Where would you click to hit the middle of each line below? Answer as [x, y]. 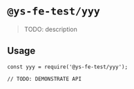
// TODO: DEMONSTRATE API [44, 79]
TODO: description [51, 29]
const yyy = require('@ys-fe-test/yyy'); [68, 67]
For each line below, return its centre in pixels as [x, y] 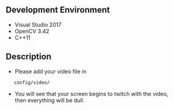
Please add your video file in [51, 71]
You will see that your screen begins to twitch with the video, [92, 94]
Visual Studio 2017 [38, 24]
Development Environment [58, 10]
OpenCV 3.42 [32, 31]
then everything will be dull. [50, 100]
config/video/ [32, 82]
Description [28, 57]
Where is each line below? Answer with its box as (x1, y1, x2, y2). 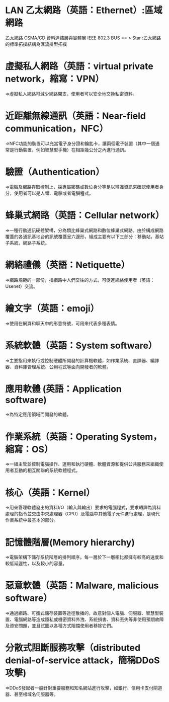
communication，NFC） (5, 123, 109, 134)
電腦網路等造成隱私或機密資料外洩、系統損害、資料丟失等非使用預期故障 (14, 616, 164, 622)
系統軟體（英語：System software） (5, 340, 157, 351)
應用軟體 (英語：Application (5, 383, 122, 395)
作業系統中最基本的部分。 (5, 517, 58, 523)
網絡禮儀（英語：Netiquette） (5, 259, 130, 271)
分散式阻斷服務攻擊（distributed (5, 642, 141, 654)
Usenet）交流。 (5, 283, 38, 289)
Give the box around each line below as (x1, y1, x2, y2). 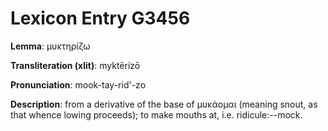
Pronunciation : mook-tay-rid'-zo (10, 78, 147, 91)
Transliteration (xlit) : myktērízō (10, 59, 141, 71)
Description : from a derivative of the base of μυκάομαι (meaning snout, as (10, 98, 318, 110)
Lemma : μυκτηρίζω (10, 40, 91, 52)
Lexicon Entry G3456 (10, 7, 191, 30)
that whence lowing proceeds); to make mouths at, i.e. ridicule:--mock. (10, 108, 303, 121)
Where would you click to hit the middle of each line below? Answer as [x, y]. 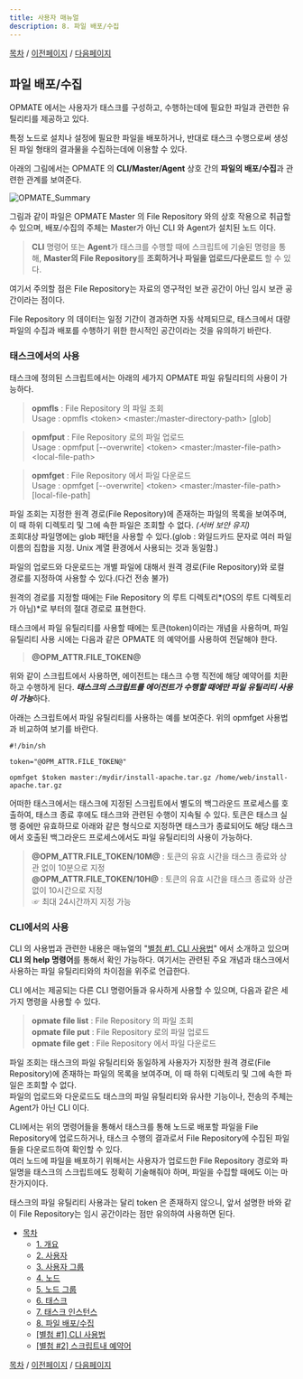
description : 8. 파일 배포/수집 [64, 26]
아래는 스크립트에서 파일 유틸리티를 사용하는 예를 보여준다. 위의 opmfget [137, 717]
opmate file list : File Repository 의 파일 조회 [112, 1020]
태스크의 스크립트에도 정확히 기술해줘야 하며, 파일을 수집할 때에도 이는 [156, 1171]
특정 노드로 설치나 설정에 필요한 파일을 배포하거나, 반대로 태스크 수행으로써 [141, 138]
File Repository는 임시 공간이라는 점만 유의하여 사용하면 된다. [127, 1213]
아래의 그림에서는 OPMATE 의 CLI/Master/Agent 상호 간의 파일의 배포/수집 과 [147, 169]
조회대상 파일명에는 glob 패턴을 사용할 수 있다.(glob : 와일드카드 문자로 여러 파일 [151, 536]
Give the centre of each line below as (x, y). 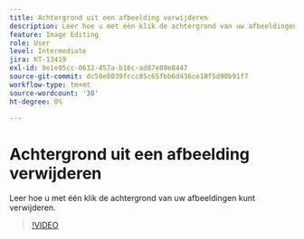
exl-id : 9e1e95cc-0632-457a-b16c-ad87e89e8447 (99, 69)
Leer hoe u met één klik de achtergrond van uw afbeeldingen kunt (133, 198)
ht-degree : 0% (36, 101)
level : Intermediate (48, 51)
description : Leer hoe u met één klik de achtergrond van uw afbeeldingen (153, 26)
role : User (30, 43)
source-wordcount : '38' (54, 93)
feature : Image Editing (54, 34)
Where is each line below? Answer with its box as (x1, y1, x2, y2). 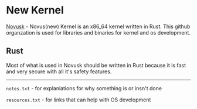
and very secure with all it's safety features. (6, 68, 112, 75)
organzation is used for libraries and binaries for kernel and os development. (6, 29, 191, 36)
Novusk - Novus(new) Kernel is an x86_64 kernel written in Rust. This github (6, 23, 191, 30)
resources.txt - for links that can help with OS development (6, 96, 151, 103)
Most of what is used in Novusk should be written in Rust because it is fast (6, 62, 186, 69)
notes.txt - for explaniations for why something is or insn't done (6, 84, 162, 91)
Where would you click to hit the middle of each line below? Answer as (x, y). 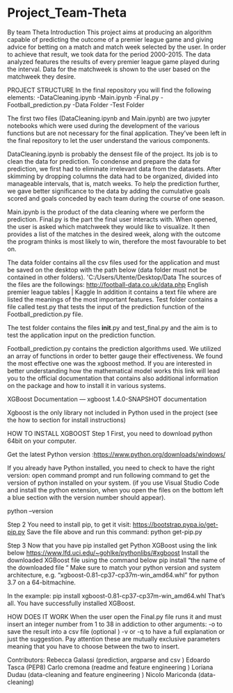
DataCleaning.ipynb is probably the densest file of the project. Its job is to (112, 154)
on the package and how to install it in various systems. (87, 385)
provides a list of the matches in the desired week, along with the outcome (114, 234)
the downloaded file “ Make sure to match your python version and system (114, 567)
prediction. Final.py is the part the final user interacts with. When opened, (112, 219)
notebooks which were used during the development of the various (104, 125)
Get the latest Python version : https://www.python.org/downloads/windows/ (116, 454)
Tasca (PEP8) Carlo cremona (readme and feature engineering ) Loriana (110, 667)
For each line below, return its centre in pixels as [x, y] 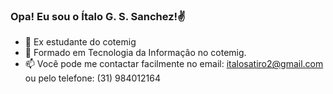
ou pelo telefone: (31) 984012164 [92, 78]
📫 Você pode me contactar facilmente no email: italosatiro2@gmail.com [174, 64]
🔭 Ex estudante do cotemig [80, 42]
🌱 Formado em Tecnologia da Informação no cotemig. [135, 53]
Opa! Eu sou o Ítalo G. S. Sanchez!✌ [98, 16]
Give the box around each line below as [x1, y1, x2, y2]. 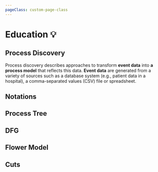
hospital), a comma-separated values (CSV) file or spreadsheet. [5, 78, 137, 84]
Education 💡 [5, 28, 56, 40]
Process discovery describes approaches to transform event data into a [5, 62, 154, 68]
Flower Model [5, 143, 49, 152]
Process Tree [5, 109, 47, 118]
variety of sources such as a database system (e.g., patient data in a [5, 73, 146, 79]
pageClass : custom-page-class [5, 7, 68, 12]
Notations [5, 93, 36, 101]
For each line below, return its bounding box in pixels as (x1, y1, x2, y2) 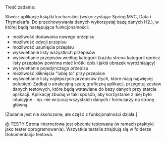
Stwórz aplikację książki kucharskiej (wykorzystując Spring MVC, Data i (5, 14, 151, 19)
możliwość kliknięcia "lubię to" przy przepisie (12, 71, 106, 76)
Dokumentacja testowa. (5, 132, 54, 137)
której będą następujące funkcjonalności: (5, 24, 89, 30)
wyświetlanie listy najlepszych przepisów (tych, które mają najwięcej (12, 76, 153, 81)
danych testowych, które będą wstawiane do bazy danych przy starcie (12, 86, 157, 92)
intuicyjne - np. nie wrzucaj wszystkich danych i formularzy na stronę (12, 97, 155, 103)
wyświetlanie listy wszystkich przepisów (12, 49, 96, 55)
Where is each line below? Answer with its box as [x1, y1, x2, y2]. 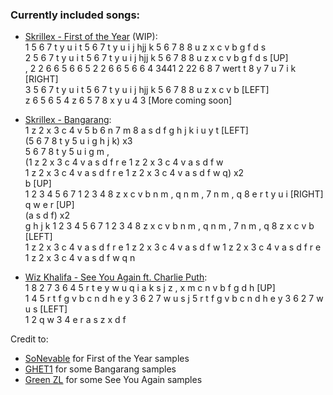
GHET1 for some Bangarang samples [24, 363, 177, 375]
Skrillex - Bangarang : [24, 114, 112, 126]
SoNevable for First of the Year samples [24, 353, 190, 365]
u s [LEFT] [24, 303, 68, 315]
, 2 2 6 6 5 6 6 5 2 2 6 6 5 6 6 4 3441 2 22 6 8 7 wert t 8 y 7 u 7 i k [24, 63, 297, 75]
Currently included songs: [10, 8, 141, 22]
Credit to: [10, 333, 49, 345]
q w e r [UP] [24, 199, 75, 211]
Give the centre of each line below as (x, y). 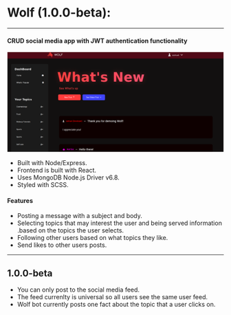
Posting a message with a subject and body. (80, 216)
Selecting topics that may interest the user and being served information (119, 223)
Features (20, 200)
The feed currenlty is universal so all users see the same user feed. (112, 296)
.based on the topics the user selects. (70, 230)
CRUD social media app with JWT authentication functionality (97, 41)
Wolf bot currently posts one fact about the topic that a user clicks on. (116, 304)
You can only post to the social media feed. (78, 290)
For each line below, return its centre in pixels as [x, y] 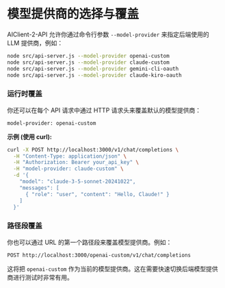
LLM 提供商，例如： [35, 43]
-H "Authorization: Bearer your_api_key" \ [76, 163]
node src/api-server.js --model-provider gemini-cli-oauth [93, 69]
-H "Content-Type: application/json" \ [70, 156]
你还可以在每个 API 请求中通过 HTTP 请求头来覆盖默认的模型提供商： [104, 110]
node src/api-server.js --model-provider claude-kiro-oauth [95, 75]
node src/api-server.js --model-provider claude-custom [88, 62]
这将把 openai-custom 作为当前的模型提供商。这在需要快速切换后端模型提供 [112, 269]
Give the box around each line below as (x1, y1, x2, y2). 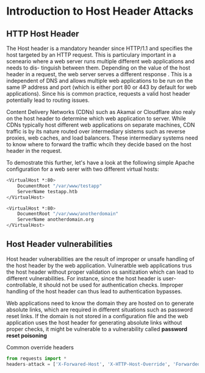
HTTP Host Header (6, 29, 79, 39)
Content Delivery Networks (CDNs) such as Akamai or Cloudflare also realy (6, 108, 196, 115)
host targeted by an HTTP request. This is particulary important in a (6, 51, 176, 59)
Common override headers (6, 343, 74, 351)
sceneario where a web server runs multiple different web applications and (6, 58, 195, 65)
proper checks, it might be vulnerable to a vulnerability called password (6, 325, 188, 333)
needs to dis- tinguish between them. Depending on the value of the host (6, 64, 190, 71)
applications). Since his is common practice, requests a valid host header (6, 90, 190, 97)
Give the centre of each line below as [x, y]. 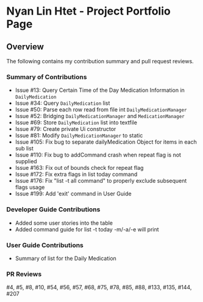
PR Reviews [24, 274]
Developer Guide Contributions [53, 209]
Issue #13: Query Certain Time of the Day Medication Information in [100, 90]
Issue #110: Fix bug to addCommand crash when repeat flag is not [98, 155]
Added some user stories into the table [64, 223]
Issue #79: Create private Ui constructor [66, 129]
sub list [24, 149]
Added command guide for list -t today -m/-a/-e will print [87, 229]
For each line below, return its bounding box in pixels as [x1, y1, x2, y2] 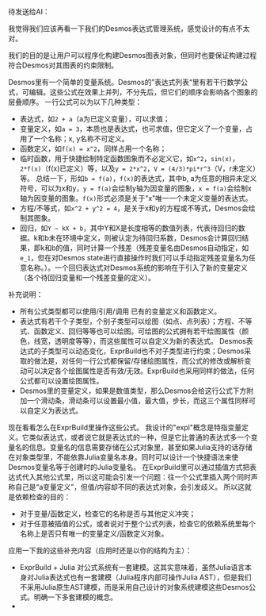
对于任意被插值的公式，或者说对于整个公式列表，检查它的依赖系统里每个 [19, 519, 256, 528]
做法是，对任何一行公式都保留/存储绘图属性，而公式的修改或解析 [33, 356, 245, 365]
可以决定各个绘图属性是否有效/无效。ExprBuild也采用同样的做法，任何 [26, 366, 255, 375]
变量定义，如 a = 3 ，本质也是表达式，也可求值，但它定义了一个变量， [19, 124, 246, 133]
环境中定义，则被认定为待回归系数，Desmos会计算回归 [63, 233, 242, 242]
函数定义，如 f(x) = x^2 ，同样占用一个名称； [19, 144, 167, 153]
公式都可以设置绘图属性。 [19, 376, 104, 385]
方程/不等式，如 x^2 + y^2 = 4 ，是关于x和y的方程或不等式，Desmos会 [19, 203, 249, 213]

☆ ☆ ☆ ☆

_EXERCISE BRIEF_:
Nothing but the lines from the one with "Process discovery describes" up to and including the one with "q w e r [UP] [24, 199, 75, 211]" should be printed, exactly as they read above. Please keep the pictures out.

_OUTPUT FOR THIS EXERCISE_:
Process discovery describes approaches to transform event data into a [5, 62, 154, 68]
Flower Model [5, 143, 49, 152]
Process Tree [5, 109, 47, 118]
variety of sources such as a database system (e.g., patient data in a [5, 73, 146, 79]
pageClass : custom-page-class [5, 7, 68, 12]
Notations [5, 93, 36, 101]
For each line below, return its bounding box in pixels as (x1, y1, x2, y2) 
Stwórz aplikację książki kucharskiej (wykorzystując Spring MVC, Data i (5, 14, 151, 19)
możliwość kliknięcia "lubię to" przy przepisie (12, 71, 106, 76)
Dokumentacja testowa. (5, 132, 54, 137)
której będą następujące funkcjonalności: (5, 24, 89, 30)
wyświetlanie listy najlepszych przepisów (tych, które mają najwięcej (12, 76, 153, 81)
danych testowych, które będą wstawiane do bazy danych przy starcie (12, 86, 157, 92)
intuicyjne - np. nie wrzucaj wszystkich danych i formularzy na stronę (12, 97, 155, 103)
wyświetlanie listy wszystkich przepisów (12, 49, 96, 55)
Where is each line below? Answer with its box as [x1, y1, x2, y2]. 
GHET1 for some Bangarang samples [24, 363, 177, 375]
Skrillex - Bangarang : [24, 114, 112, 126]
SoNevable for First of the Year samples [24, 353, 190, 365]
u s [LEFT] [24, 303, 68, 315]
, 2 2 6 6 5 6 6 5 2 2 6 6 5 6 6 4 3441 2 22 6 8 7 wert t 8 y 7 u 7 i k [24, 63, 297, 75]
Currently included songs: [10, 8, 141, 22]
Credit to: [10, 333, 49, 345]
q w e r [UP] [24, 199, 75, 211]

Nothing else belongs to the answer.